- **What you have to do**
Once you reach the line containing "through the stack" in the data below, restate each line word for word up to and including the one containing "doi: 10.1186/s13041-020-00693-3 (51, 268)".

(Items listed in a dataset)
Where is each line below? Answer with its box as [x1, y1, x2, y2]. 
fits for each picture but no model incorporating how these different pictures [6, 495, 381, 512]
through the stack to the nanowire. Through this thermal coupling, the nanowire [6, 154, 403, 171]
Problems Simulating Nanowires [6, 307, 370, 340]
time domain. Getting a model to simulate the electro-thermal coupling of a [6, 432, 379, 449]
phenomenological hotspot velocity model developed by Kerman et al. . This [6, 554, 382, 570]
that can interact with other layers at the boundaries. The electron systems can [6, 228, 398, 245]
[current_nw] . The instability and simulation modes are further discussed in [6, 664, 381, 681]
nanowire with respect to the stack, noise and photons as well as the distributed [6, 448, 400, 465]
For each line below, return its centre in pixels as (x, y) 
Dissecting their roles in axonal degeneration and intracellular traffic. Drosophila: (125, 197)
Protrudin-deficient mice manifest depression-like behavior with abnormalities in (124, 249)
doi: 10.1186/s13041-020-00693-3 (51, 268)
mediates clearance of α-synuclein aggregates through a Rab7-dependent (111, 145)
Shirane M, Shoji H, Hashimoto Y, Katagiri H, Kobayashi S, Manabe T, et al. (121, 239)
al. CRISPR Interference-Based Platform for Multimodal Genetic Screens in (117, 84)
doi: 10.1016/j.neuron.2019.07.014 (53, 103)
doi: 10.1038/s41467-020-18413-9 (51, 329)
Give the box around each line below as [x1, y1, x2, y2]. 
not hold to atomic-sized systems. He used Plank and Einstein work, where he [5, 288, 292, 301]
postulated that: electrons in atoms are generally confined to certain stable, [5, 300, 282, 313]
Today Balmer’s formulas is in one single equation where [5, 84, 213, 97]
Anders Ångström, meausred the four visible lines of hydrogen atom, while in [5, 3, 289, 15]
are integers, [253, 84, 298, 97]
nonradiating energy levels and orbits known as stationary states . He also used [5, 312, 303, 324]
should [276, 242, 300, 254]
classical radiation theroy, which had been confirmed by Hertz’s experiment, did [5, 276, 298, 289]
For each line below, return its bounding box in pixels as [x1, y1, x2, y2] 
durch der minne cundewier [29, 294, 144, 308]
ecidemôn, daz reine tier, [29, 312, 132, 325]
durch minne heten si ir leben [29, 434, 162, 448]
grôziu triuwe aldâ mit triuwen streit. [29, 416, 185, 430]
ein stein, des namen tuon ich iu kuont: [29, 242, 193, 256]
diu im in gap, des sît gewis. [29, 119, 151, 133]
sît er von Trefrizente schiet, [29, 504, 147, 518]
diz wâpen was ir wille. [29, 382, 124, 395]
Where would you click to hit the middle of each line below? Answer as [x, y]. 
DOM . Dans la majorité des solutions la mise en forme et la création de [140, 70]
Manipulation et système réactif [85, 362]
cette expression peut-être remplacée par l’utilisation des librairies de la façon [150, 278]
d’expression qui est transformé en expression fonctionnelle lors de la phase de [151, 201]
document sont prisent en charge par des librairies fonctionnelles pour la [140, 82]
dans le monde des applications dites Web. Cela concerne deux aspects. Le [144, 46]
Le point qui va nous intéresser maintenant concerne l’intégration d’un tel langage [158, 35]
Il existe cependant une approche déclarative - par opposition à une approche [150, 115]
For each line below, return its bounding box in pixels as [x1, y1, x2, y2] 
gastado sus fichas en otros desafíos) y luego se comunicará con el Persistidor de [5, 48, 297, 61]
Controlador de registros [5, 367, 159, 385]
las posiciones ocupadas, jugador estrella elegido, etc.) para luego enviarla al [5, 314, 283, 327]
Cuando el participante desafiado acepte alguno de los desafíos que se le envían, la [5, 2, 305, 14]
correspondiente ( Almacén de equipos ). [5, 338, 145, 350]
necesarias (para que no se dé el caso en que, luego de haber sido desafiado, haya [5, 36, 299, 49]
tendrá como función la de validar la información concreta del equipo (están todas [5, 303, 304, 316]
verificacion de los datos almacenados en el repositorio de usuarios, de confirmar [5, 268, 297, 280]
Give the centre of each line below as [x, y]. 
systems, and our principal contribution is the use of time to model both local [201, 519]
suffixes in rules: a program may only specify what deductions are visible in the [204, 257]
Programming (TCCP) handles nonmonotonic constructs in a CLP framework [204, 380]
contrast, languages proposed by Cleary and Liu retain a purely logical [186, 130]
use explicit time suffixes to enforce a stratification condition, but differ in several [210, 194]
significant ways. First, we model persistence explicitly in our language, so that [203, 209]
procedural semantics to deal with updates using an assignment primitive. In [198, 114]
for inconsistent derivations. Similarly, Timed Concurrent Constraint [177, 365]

- **Solution below**
through the stack to the nanowire. Through this thermal coupling, the nanowire [6, 154, 403, 171]
Problems Simulating Nanowires [6, 307, 370, 340]
time domain. Getting a model to simulate the electro-thermal coupling of a [6, 432, 379, 449]
phenomenological hotspot velocity model developed by Kerman et al. . This [6, 554, 382, 570]
that can interact with other layers at the boundaries. The electron systems can [6, 228, 398, 245]
[current_nw] . The instability and simulation modes are further discussed in [6, 664, 381, 681]
nanowire with respect to the stack, noise and photons as well as the distributed [6, 448, 400, 465]
For each line below, return its centre in pixels as (x, y) 
Dissecting their roles in axonal degeneration and intracellular traffic. Drosophila: (125, 197)
Protrudin-deficient mice manifest depression-like behavior with abnormalities in (124, 249)
doi: 10.1186/s13041-020-00693-3 (51, 268)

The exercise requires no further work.